Kończy się proces Wojciecha M. 17-latek zmarł od ciosu nożem [zdjęcia]
- Oskarżam Wojciecha M. o to, że 17 grudnia 2017 roku w miejscowości Brzoza, działając z bezpośrednim zamiarem spowodowania ciężkiego uszczerbku na zdrowiu Patryka P. ugodził go nożem, powodując ranę kłutą okolic uda prawego z uszkodzeniem tętnicy, ranę kłutą pośladka prawego i sześciu ran kłutych jelita cienkiego, czego następstwem była śmierć Patryka P. - odczytywał akt oskarżenia prokurator Maciej Chełstowski z Prokuratury Rejonowej Gdańsk Oliwa. Śledztwo prowadziła właśnie ta prokuratura z uwagi na to, że ojciec oskarżonego jest znanym bydgoskim adwokatem.
Oskarżony przyznał się do winy, ale nie w całości.
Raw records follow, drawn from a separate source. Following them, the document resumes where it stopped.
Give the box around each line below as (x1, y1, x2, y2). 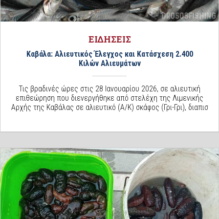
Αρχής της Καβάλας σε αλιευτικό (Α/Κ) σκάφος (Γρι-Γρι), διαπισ (11, 103, 208, 112)
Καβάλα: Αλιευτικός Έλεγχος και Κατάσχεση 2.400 (26, 49, 193, 59)
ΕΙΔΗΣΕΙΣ (88, 33, 131, 45)
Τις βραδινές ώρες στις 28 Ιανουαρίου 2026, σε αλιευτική (19, 84, 200, 94)
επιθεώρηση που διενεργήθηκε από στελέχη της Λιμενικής (16, 93, 203, 103)
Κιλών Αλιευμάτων (78, 59, 141, 68)
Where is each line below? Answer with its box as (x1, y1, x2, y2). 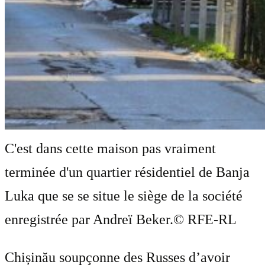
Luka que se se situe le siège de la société (5, 188, 243, 203)
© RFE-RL (173, 211, 237, 227)
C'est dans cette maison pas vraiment (5, 140, 216, 156)
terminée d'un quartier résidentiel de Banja (5, 164, 250, 180)
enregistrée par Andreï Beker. (5, 211, 173, 227)
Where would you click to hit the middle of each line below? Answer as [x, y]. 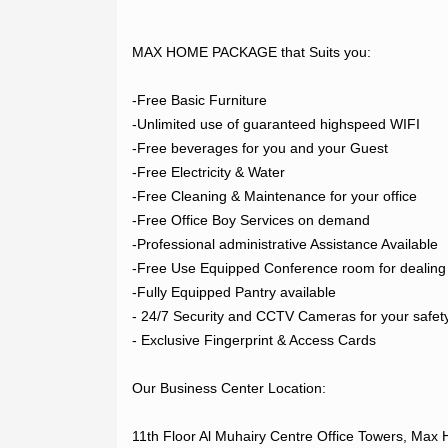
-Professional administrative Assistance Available [285, 243]
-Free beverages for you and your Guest [260, 147]
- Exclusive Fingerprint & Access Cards [254, 339]
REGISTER [107, 95]
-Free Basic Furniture [199, 99]
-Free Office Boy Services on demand [251, 219]
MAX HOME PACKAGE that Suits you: [251, 51]
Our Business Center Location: [229, 387]
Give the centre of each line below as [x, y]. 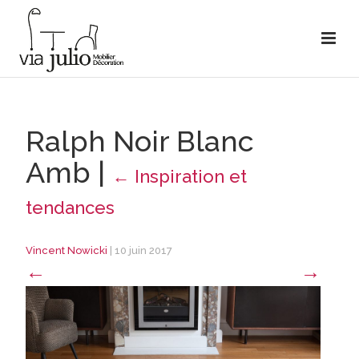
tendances [70, 208]
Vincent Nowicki [66, 250]
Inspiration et [190, 176]
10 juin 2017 [143, 250]
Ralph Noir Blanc [139, 141]
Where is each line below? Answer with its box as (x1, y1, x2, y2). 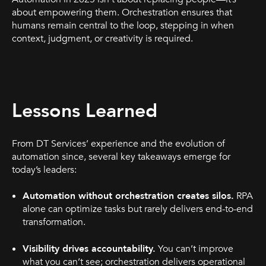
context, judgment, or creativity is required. (12, 31, 193, 45)
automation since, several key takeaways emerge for (12, 150, 230, 163)
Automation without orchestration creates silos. (22, 189, 234, 203)
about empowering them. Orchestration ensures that (12, 5, 232, 19)
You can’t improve (155, 242, 233, 255)
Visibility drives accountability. (22, 242, 156, 255)
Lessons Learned (12, 97, 157, 124)
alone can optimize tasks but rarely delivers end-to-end (22, 202, 253, 216)
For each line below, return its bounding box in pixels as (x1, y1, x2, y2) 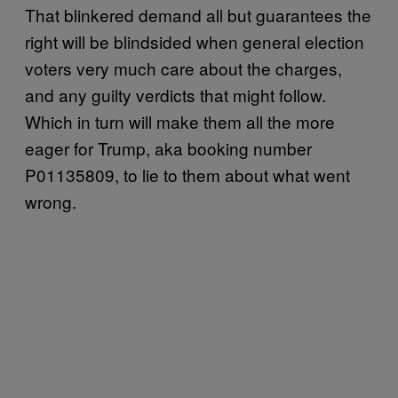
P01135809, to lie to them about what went (25, 162, 350, 187)
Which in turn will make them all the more (25, 108, 335, 133)
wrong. (25, 188, 76, 213)
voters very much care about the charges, (25, 55, 342, 80)
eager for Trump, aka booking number (25, 135, 312, 160)
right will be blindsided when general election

Swoje wystąpienie przed sądem rozpoczął od słów: - Jest mi bardzo przykro z powodu tego, co się stało. Mam świadomość, że przeze mnie zginął człowiek. Nie jest mi łatwo. Podczas zajścia stanąłem w obronie kolegi. Wojciech M. na tym zakończył wyjaśnienia. Oświadczył, że będzie odpowiadał jedynie na pytania swojego obrońcy. Z ustaleń prokuratora wynika, że w grudniu 2017 roku w Brzozie doszło do bójki między Olafem Ł., Bartoszem P. oraz dwoma braćmi P. - Emilem i Patrykiem. Ci ostatni Wojciecha M. w ogóle nie znali. Poszło o wyrównanie rachunków za bijatykę sprzed godziny - to wtedy bracia mieli nieco poturbować Bartosza P. Poszło o plotki o kradzieży z domu P. ośmiu butelek dobrej wódki. Miał tego dokonać Patryk K.